Baylor has lost 27 straight games against ranked foes.
“We really prepared for this,” Baylor coach Scott Drew said. “We really wanted this. To basically have the lead we did and have it slip away, I mean, that hurts a lot worse than not being in the game.”
Texas led 2-0 but then watched Baylor sprint away as the Bears _ who had shot 63 percent from the field in a first-round win over Missouri _ built an 18-point lead in the first 12 minutes.
Even as Baylor built its lead, Barnes didn’t call a timeout “because I think I would have killed them if I would have. And I didn’t want to do that, and I just said, ‘Hey, let them figure it out themselves.'”
That didn’t happen, at least in the first half. The Bears were shooting 67 percent from the field at one point before finishing the half at 53.3 percent. Baylor went 7-of-14 from 3-point range in the half.
Conversely, Durant, the Big 12 player of the year, struggled, missing his first 12 shots before scoring his first basket on a putback in the final minute of the half.
Baylor led 48-28 with 17 minutes left, but the Bears cooled off considerably, shooting 24.1 percent from the field after halftime and going only 1-for-7 on 3-point attempts. Meanwhile, Texas improved from 22.9 percent in the first half to 53.3 percent, and went to a full-court press in the final 12 minutes that gave Baylor fits.
“It wasn’t necessarily our offense that changed or our defense that changed, it was just that Texas made a run,” Baylor junior guard Aaron Bruce said. “Momentum changed more than anything, them being the aggressor both on the offensive and defensive end. We struggled with dealing with that.”
Durant also began hitting shots, going 7-for-11 after halftime to finish 8-of-24 from the field.
In the first half, Durant said, “I wasn’t playing like the player I am. I was settling for jumpshots and I wasn’t helping my teammates on defense.

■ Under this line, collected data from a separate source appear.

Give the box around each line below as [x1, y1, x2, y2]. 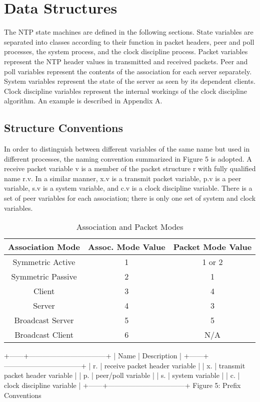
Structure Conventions [4, 120, 123, 136]
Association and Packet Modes [76, 221, 183, 233]
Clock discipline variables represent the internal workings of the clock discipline [4, 85, 247, 96]
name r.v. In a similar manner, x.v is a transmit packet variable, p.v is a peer [4, 173, 241, 183]
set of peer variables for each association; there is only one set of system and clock [4, 193, 256, 203]
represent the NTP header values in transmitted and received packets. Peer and [4, 56, 248, 66]
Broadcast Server [14, 314, 74, 326]
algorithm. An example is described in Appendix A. [4, 95, 162, 106]
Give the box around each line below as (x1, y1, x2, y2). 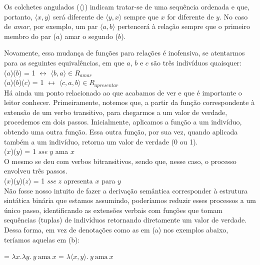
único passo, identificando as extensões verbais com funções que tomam (4, 204, 222, 215)
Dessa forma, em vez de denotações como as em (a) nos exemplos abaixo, (4, 224, 228, 234)
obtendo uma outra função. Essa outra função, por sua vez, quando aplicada (4, 126, 238, 136)
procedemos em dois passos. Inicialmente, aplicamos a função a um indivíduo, (4, 116, 242, 127)
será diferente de (53, 11, 103, 21)
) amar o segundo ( (59, 30, 118, 41)
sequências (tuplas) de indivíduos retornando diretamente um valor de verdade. (4, 214, 247, 225)
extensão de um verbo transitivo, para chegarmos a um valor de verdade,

In the second half … I was just being more aggressive, going toward the basket. I think I went to the line 12 times today, so that was a plus. Just going at their big men and their guards, and we did a good job.”

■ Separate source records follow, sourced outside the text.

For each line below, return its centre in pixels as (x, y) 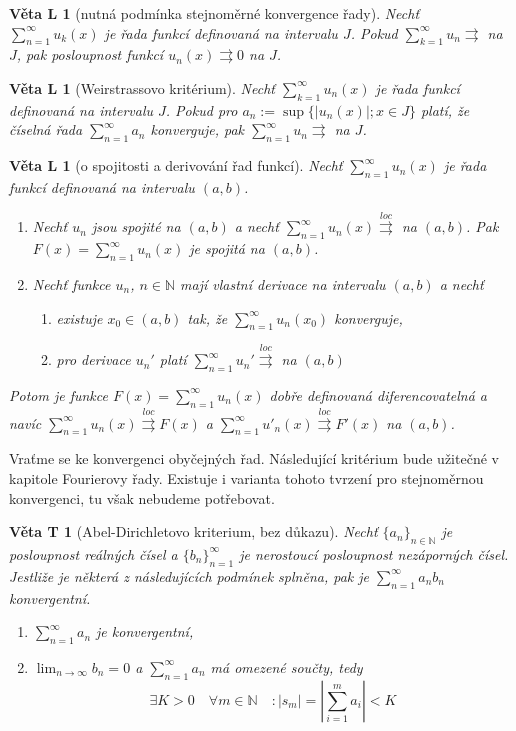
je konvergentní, (145, 631)
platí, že (445, 109)
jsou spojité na (136, 226)
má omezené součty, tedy (286, 666)
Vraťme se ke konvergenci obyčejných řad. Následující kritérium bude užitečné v (254, 458)
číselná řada (46, 129)
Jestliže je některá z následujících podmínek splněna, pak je (189, 575)
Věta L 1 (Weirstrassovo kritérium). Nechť (142, 87)

Winder, who hadn’t scored in the Longhorns’ last three games and entered the tournament averaging 1.6 points per game, had a steal and layup that tied the game at 65-65 with 3:09 left.
Mamadou Diene _ who had career highs in points (14) and rebounds (12) _ gave Baylor its final lead by making 1-of-2 free throws with 2:13 left. Winder answered with a putback at 1:56 to put the Longhorns ahead 67-66.
“Craig won the game for us by far,” Durant said.
Texas’ lead was 70-66 before Curtis Jerrells _ who led Baylor with 19 points _ hit three free throws to bring Baylor within one point with 45.9 seconds left.
Augustin’s basket with 18.5 seconds left extended the Longhorns’ lead to 72-69, and Bruce missed a 3-pointer at the other end. Durant rebounded and Augustin hit two free throws with 8.4 seconds left.
A.J. Abrams added 16 points for Texas, while Damion James had eight points and 11 rebounds.